INSERT INTO {table_name} (content, embedding, metadata)
VALUES %s
""",
[(doc[0], doc[1], json.dumps(doc[2])) for doc in documents],
template="(%s, %s::vector, %s::jsonb)"
)
self.conn.commit()
def similarity_search(
self,
table_name: str,
query_embedding: List[float],
top_k: int = 10,
filter_metadata: dict = None
) -> List[dict]:
"""Perform similarity search."""
with self.conn.cursor() as cur:
query = f"""
SELECT
id,
content,
metadata,
1 - (embedding <=> %s::vector) AS similarity
FROM {table_name}
"""
params = [query_embedding]
if filter_metadata:
conditions = []
for key, value in filter_metadata.items():
conditions.append(f"metadata->>'{key}' = %s")
params.append(value)
query += " WHERE " + " AND ".join(conditions)
query += f"""
ORDER BY embedding <=> %s::vector
LIMIT %s
"""
params.extend([query_embedding, top_k])
cur.execute(query, params)
results = cur.fetchall()
return [
{
"id": r[0],
"content": r[1],
"metadata": r[2],
"similarity": r[3]
}
for r in results
]
def hybrid_search(
self,
table_name: str,
text_query: str,
query_embedding: List[float],
top_k: int = 10
) -> List[dict]:
"""Combine full-text and vector search."""

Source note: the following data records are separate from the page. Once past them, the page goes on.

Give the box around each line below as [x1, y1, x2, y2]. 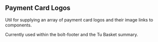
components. [5, 22, 32, 28]
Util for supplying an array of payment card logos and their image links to [5, 17, 154, 22]
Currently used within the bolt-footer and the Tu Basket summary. [5, 31, 138, 37]

with self.conn.cursor() as cur:
cur.execute(f"""
WITH vector_results AS (
SELECT id, content, metadata,
1 - (embedding <=> %s::vector) AS vector_score
FROM {table_name}
ORDER BY embedding <=> %s::vector
LIMIT %s
),
text_results AS (
SELECT id, content, metadata,
ts_rank(to_tsvector('english', content),
plainto_tsquery('english', %s)) AS text_score
FROM {table_name}
WHERE to_tsvector('english', content) @@
plainto_tsquery('english', %s)
LIMIT %s
)
SELECT COALESCE(v.id, t.id) AS id,
COALESCE(v.content, t.content) AS content,
COALESCE(v.vector_score, 0) + COALESCE(t.text_score, 0) AS score
FROM vector_results v
FULL OUTER JOIN text_results t ON v.id = t.id
ORDER BY score DESC
LIMIT %s
""", [query_embedding, query_embedding, top_k * 2,
text_query, text_query, top_k * 2, top_k])
return [{"id": r[0], "content": r[1], "score": r[2]} for r in cur.fetchall()]
pgvector enables AI-ready applications using familiar PostgreSQL infrastructure.